Because western Colorado contains the largest remaining habitat potentially suitable for gray wolves in the United States, and because this habitat is critical for linking populations in the north with Mexican wolf populations in the south, wolf advocates have proposed reintroducing this endangered species to the extensive public lands in Colorado’s Rocky Mountains. In response, the University Press of Colorado reissued Carhart’s book in 2017 in a critical edition edited by Andrew Gulliford and Tom Wolf. This critical edition supplements Carhart’s original text with an introduction that provides background about Carhart as well as four essays examining issues related to wolf reintroduction in Colorado. Historians, endangered species advocates and natural resource professionals working in the policy arena likely would find value in this edition.

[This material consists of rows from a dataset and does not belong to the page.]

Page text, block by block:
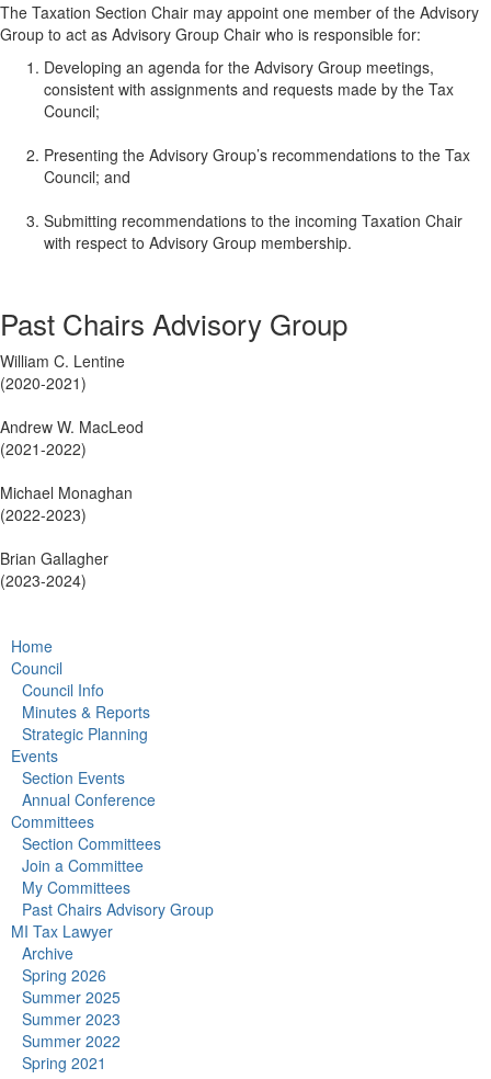
The Taxation Section Chair may appoint one member of the Advisory
Group to act as Advisory Group Chair who is responsible for:
Developing an agenda for the Advisory Group meetings,
consistent with assignments and requests made by the Tax
Council;
Presenting the Advisory Group’s recommendations to the Tax
Council; and
Submitting recommendations to the incoming Taxation Chair
with respect to Advisory Group membership.
Past Chairs Advisory Group
William C. Lentine
(2020-2021)
Andrew W. MacLeod
(2021-2022)
Michael Monaghan
(2022-2023)
Brian Gallagher
(2023-2024)
Home
Council
Council Info
Minutes & Reports
Strategic Planning
Events
Section Events
Annual Conference
Committees
Section Committees
Join a Committee
My Committees
Past Chairs Advisory Group
MI Tax Lawyer
Archive
Spring 2026
Summer 2025
Summer 2023
Summer 2022
Spring 2021
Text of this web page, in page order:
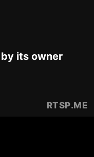
its owner
RTSP.ME
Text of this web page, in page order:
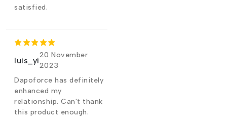
satisfied.
luis_yi
20 November
2023
Dapoforce has definitely
enhanced my
relationship. Can't thank
this product enough.
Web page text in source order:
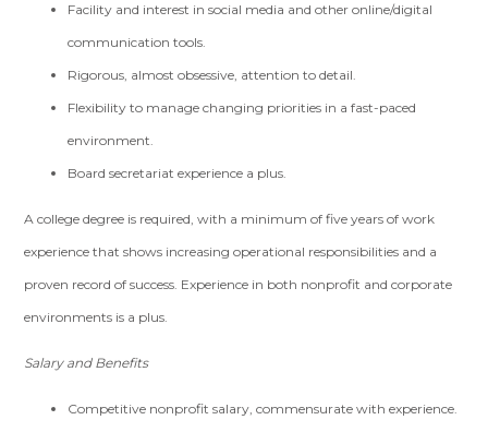
Facility and interest in social media and other online/digital
communication tools.
Rigorous, almost obsessive, attention to detail.
Flexibility to manage changing priorities in a fast-paced
environment.
Board secretariat experience a plus.
A college degree is required, with a minimum of five years of work
experience that shows increasing operational responsibilities and a
proven record of success. Experience in both nonprofit and corporate
environments is a plus.
Salary and Benefits
Competitive nonprofit salary, commensurate with experience.
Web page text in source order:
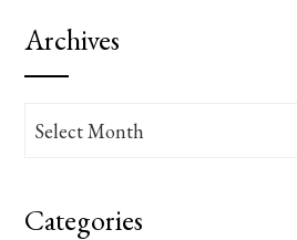
Archives
Archives
Categories
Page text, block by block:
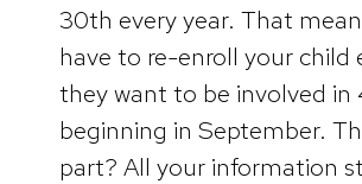
30th every year. That
have to re-enroll your child
they want to be involved in
beginning in September.
part? All your information
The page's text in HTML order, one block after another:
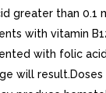
greater than 0.1
with vitamin
with folic
will
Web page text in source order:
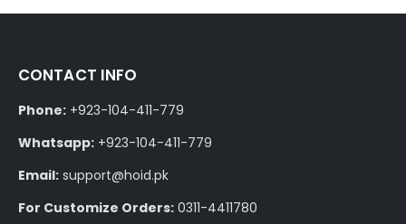
CONTACT INFO
Phone: +923-104-411-779
Whatsapp: +923-104-411-779
Email: support@hoid.pk
For Customize Orders: 0311-4411780
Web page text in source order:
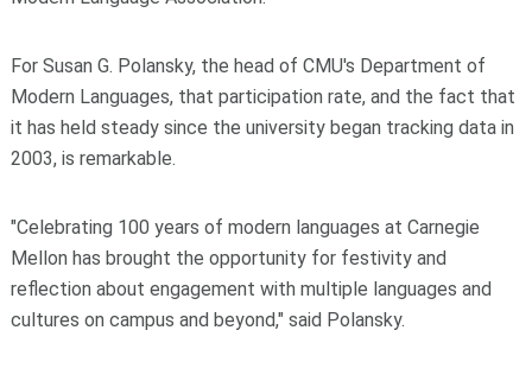
For Susan G. Polansky, the head of CMU's Department of
Modern Languages, that participation rate, and the fact that
it has held steady since the university began tracking data in
2003, is remarkable.
"Celebrating 100 years of modern languages at Carnegie
Mellon has brought the opportunity for festivity and
reflection about engagement with multiple languages and
cultures on campus and beyond," said Polansky.
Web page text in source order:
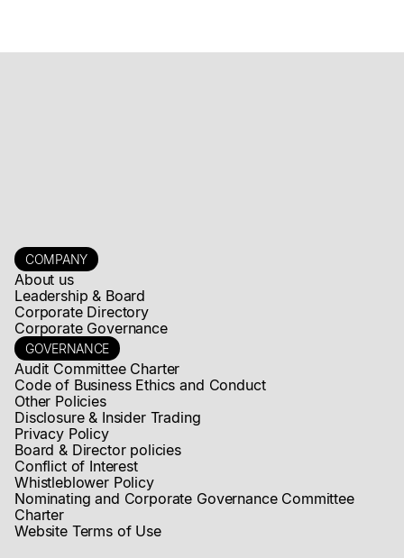
COMPANY
About us
Leadership & Board
Corporate Directory
Corporate Governance
GOVERNANCE
Audit Committee Charter
Code of Business Ethics and Conduct
Other Policies
Disclosure & Insider Trading
Privacy Policy
Board & Director policies
Conflict of Interest
Whistleblower Policy
Nominating and Corporate Governance Committee
Charter
Website Terms of Use

Employing language that spares no details, Carhart’s original text describes the persecution and deaths of individual wolves so notorious they were given names by ranchers and wolf hunters. Carhart makes clear the economic losses suffered by ranchers and the ranchers’ visceral animosity toward wolves. However, wolves, always on the run, harassed livestock mainly because market hunting had decimated populations of native elk, deer, antelope, and bison. Often, Carhart’s narrative makes for extremely uncomfortable reading. The narrative highlights attitudes and behaviors that were once commonplace but which contemporary readers might find repugnant.
Carhart’s descriptions of the natural world are evocative, but his writing occasionally veers perilously close to purple prose. In addition, the hunters’ relentless pursuit of each of the wolves follows much the same pattern, so the individual accounts eventually become repetitive and redundant.
Following Carhart’s text, which constitutes two-thirds of the volume, the editors have included four essays examining the prospect of gray wolf recolonization, either through natural migration or intentional reintroduction. Editor Andrew Gulliford contributes an excellent and comprehensive review of the history of wolf control in Colorado. His review, accompanied by historic photographs, recounts the wholescale and relentless slaughter of wolves and other predators from the 1890s through the middle of the 20th century by shooting, trapping, and poisoning. After providing historical context, he goes on to acknowledge that wolves likely will migrate back into the state (several already have), and he reviews the Colorado Wolf Management Working Group’s plans to accommodate recolonization.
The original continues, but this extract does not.